Once that happens, which EVP and chief commercial officer Andrew Nocella said could be in the summer or “possibly sooner if vaccine distribution improves,” executives expect a quick, S-shaped recovery. From there, they expect a “steady increase in demand” to between 85 percent and 90 percent of 2019 levels and within a “matter of months moving from being cash-negative to quite a bit cash-positive,” Kirby said.

That will include business travel demand, which, although slower to return than leisure demand, is set to recover based on United’s conversations with its corporate customers and travel management partners, Nocella said.

In the meantime, United projects its first-quarter operating revenue will be down between 65 percent and 70 percent of what it was in the first quarter of 2019, with capacity about half of what it was compared with that period. Fourth-quarter 2020 operating revenue was down 68.7 percent year over year to $3.4 billion.

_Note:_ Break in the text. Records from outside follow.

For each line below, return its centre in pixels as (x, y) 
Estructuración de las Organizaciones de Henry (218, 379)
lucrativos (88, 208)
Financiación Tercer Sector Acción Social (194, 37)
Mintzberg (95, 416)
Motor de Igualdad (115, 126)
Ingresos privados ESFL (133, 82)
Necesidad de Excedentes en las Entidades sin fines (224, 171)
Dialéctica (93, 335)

Kirby also expressed excitement over the recent announcement that Marriott International sales executive Doreen Burse would join the carrier in March as SVP of worldwide sales. He said he would leverage her hotel experience to get the carrier to be less focused on price as the trigger to win customer share.

“I have asked her every single time she’s in a meeting with us, and people talk about price as the way for us to compete, to stand up and throw something at us and get us to change that approach and find ways to make our brand as valuable as it should be,” Kirby said. “Hotels do a remarkably good job of having brand value and having customers like them and be loyal for reasons other than price.”

United reported a net loss of $1.9 billion for the fourth quarter. For full-year 2020, the carrier’s net loss was $7.1 billion.